▶ EXERCISE OBJECTIVE:
Every record below should be copied exactly, with the pictures left out.

▶ DATA SUPPLIED:

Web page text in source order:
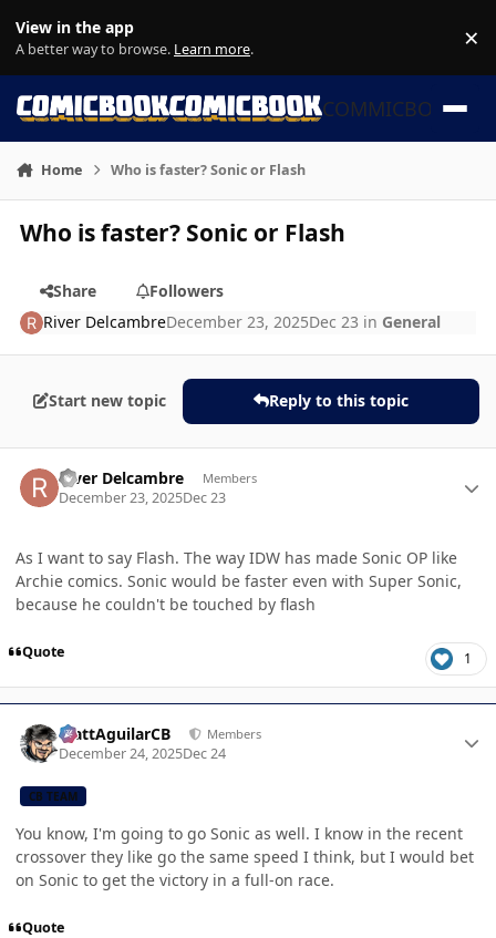
View in the app
A better way to browse. Learn more. ×
COMMICBOOK
Home Who is faster? Sonic or Flash
Who is faster? Sonic or Flash
Share
Followers
River DelcambreDecember 23, 2025Dec 23 in General
Start new topic Reply to this topic
River Delcambre Members
December 23, 2025Dec 23
As I want to say Flash. The way IDW has made Sonic OP like
Archie comics. Sonic would be faster even with Super Sonic,
because he couldn't be touched by flash
Quote 1
MattAguilarCB Members
December 24, 2025Dec 24
CB TEAM
You know, I'm going to go Sonic as well. I know in the recent
crossover they like go the same speed I think, but I would bet
on Sonic to get the victory in a full-on race.
Quote
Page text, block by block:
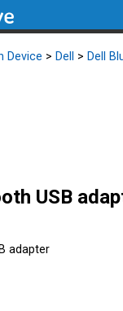
Device > Dell > Dell
USB
adapter
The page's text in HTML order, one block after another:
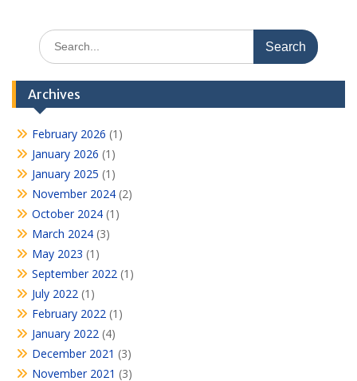
Search
for:
Archives
February 2026 (1)
January 2026 (1)
January 2025 (1)
November 2024 (2)
October 2024 (1)
March 2024 (3)
May 2023 (1)
September 2022 (1)
July 2022 (1)
February 2022 (1)
January 2022 (4)
December 2021 (3)
November 2021 (3)
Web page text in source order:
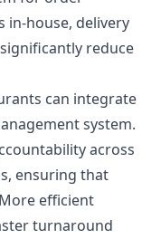
house, delivery
reduce
can integrate
system.
across
ensuring that
efficient
turnaround
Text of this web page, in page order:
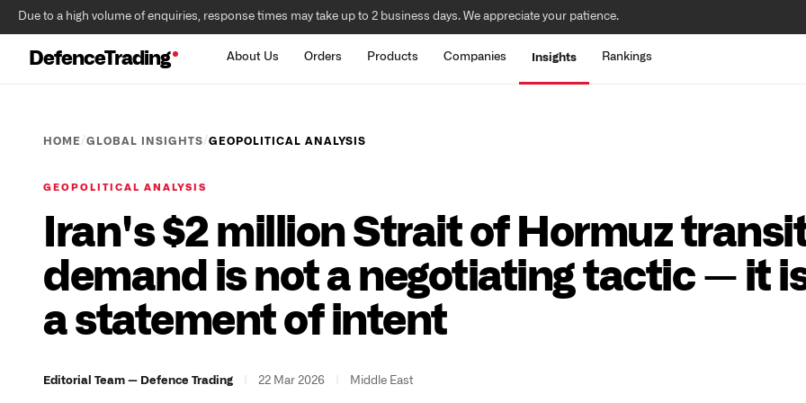
Due to a high volume of enquiries, response times may take up to 2 business days. We appreciate your patience.
DefenceTrading About Us Orders Products Companies Insights Rankings
HOME/GLOBAL INSIGHTS/GEOPOLITICAL ANALYSIS
GEOPOLITICAL ANALYSIS
Iran's $2 million Strait of Hormuz
demand is not a negotiating tactic — it
a statement of intent
Editorial Team — Defence Trading 22 Mar 2026 Middle East
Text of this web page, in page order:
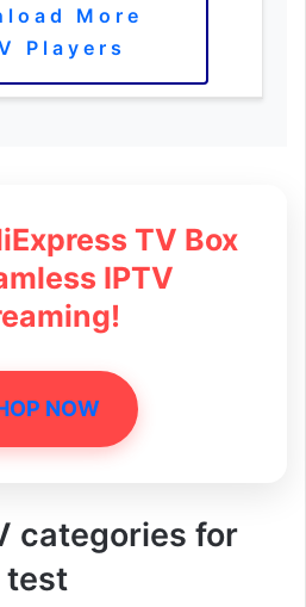
More
Players
TV Box
IPTV
NOW
categories for
test
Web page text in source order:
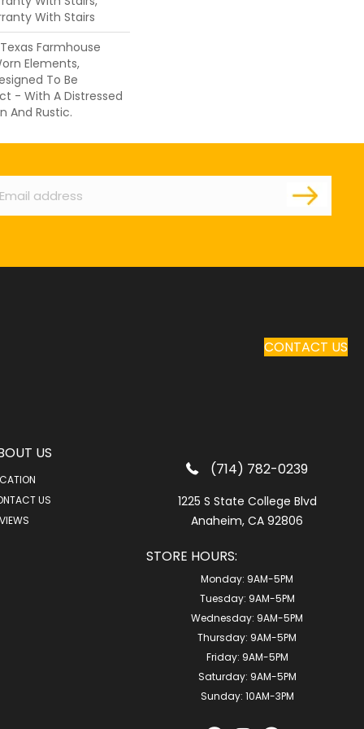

▶ OUTPUT BELOW:
Web page text in source order:
View in the app
A better way to browse. Learn more. ×
COMMICBOOK
Home Who is faster? Sonic or Flash
Who is faster? Sonic or Flash
Share
Followers
River DelcambreDecember 23, 2025Dec 23 in General
Start new topic Reply to this topic
River Delcambre Members
December 23, 2025Dec 23
As I want to say Flash. The way IDW has made Sonic OP like
Archie comics. Sonic would be faster even with Super Sonic,
because he couldn't be touched by flash
Quote 1
MattAguilarCB Members
December 24, 2025Dec 24
CB TEAM
You know, I'm going to go Sonic as well. I know in the recent
crossover they like go the same speed I think, but I would bet
on Sonic to get the victory in a full-on race.
Quote
Page text, block by block:
Device > Dell > Dell
USB
adapter
The page's text in HTML order, one block after another:
Search
for:
Archives
February 2026 (1)
January 2026 (1)
January 2025 (1)
November 2024 (2)
October 2024 (1)
March 2024 (3)
May 2023 (1)
September 2022 (1)
July 2022 (1)
February 2022 (1)
January 2022 (4)
December 2021 (3)
November 2021 (3)
Web page text in source order:
house, delivery
reduce
can integrate
system.
across
ensuring that
efficient
turnaround
Text of this web page, in page order:
Due to a high volume of enquiries, response times may take up to 2 business days. We appreciate your patience.
DefenceTrading About Us Orders Products Companies Insights Rankings
HOME/GLOBAL INSIGHTS/GEOPOLITICAL ANALYSIS
GEOPOLITICAL ANALYSIS
Iran's $2 million Strait of Hormuz
demand is not a negotiating tactic — it
a statement of intent
Editorial Team — Defence Trading 22 Mar 2026 Middle East
Text of this web page, in page order:
More
Players
TV Box
IPTV
NOW
categories for
test
Web page text in source order:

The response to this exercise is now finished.